The United Nations has used the term “right to food” in different texts it has produced over the years.

It is most clearly defined in the General Comment 12 (1999) to the International Covenant on Economic, Social and Cultural Rights (1966, ratified by India in 1979). General Comment 12 states that the core content of the right to adequate food implies: The availability of food in a quantity and quality sufficient to satisfy the dietary needs of individuals, free from adverse substancess and acceptable within a given culture.

“By ratifying the 1966 UN Covenant, India as a state has committed itself for decades to provide access to adequate food for its people. The National Food Security Ordinance and ultimately the food security bill are major steps towards realizing that right through legislation,” Yashar Saghai, M.A., Ph.D., a fellow at Hopkins Berman Institute of Bioethics and director of the Global Food Ethics Project, said.

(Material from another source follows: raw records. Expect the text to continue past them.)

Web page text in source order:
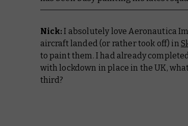
Nick:I absolutely love Aeronautica
aircraft landed (or rather took off) in
to paint them. I had already
with lockdown in place in the UK,
third?

The ordinance allows the food security bill to be carried out temporarily. The Parliament has six weeks — starting at the date of the declaration — to ratify the bill in order to make the ordinance’s effects permanent. To that end, a new food security bill was introduced into the lower house of parliament, Lok Sabha, on Aug. 7.

Why legislate on the food security bill now? There are, of course, moral reasons to favor it, but also strong political interests for supporting it or opposing it exist. The governing coalition United Progressive Alliance will receive tremendous public support for passing the bill and might have introduced the bill at a strategic moment to garner support for the national elections to take place next year.

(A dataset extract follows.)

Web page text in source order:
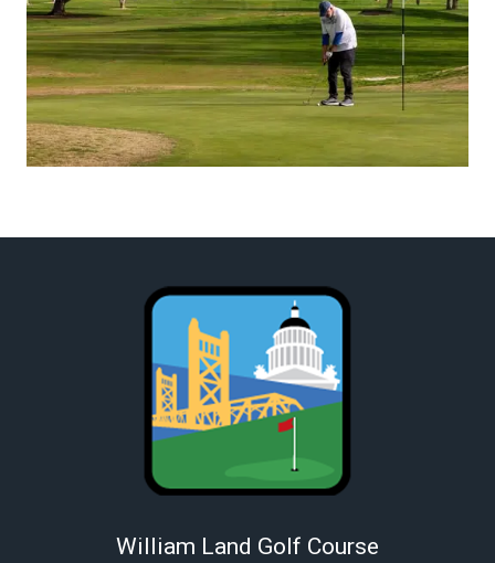
William Land Golf Course

The suspicion that the governing coalition has political interests at stake here would explain why the bill is opposed in Parliament by other coalitions that are also seeking to win the upcoming national elections. Does a fight for political power really warrant the rejection of a bill that acknowledges the right to food and has the potential to provide some solid economic and social support to the disadvantaged populations?

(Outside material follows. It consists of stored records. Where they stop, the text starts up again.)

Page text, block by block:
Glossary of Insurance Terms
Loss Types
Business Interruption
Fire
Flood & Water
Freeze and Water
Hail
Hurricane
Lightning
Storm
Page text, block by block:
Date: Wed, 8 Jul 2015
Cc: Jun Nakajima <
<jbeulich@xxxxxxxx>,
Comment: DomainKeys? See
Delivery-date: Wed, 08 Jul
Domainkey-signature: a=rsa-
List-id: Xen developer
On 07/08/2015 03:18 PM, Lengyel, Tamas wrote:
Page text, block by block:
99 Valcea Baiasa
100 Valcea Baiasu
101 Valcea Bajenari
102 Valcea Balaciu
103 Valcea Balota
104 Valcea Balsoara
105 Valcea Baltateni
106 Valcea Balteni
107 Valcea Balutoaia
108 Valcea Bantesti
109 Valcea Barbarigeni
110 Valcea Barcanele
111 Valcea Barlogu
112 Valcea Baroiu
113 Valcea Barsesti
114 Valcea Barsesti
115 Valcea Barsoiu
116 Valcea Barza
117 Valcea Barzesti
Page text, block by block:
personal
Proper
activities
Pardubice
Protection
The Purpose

Beyond politics as usual, are there serious reasons for opposing the food security bill? The most cited one is endemic corruption. The bill’s mechanism for the distribution of food rests on the use of the already established and, at times, corrupt Public Distribution System. The Public Distribution System is in place to distribute foodstuffs, such as rice to Indian households at a subsidized price based on the household’s ration card. Part of the food supply ends up on the market to be sold at a high profit and therefore fails to provide households below the poverty line with access to adequate food.

However, it is worth noting that despite corruption, a majority of the food reaches households below the poverty line, as Jean Drèze argues in a detailed report for the New York Times on the food security bill, providing examples of the Public Distribution System’s successes in many states. This suggests that, ultimately, this reason for opposition is unsubstantiated.

“The opposition would need to provide proper and conclusive reasons either against the right to food per se, or against the view that it will benefit the targeted population,” Saghai said. “Opponents to the bill seem to argue the second point. The fact that some people will sneak in and obtain a benefit they are not entitled to is common when there are rights to certain benefits. This can hardly count against the bill unless its strategies for implementing the right to food had only a slim chance of successfully serving the population in need. But this is not the case.”

In fact, Bharatiya Janata Party, one of the largest parties in parliament and the main opposition party that resists the bill, actually passed its own version of the bill in the state Chhattisgarh in the form of the Chhattisgarh Food Security Act, ratified in December 2012.

Paradoxically, Bharatiya Janata’s own achievements in Chhattisgarh, one of India’s poorest states, shows that such bills can be implemented affordably despite the party’s accusations targeted at the national food security bill.

Even if the bill will not solve India’s nutrition problems on its own, the government is making an effort to tackle the problem and realize the right to food. That is certainly a positive move in the right direction, setting a precedent for further lawmaking on welfare policies.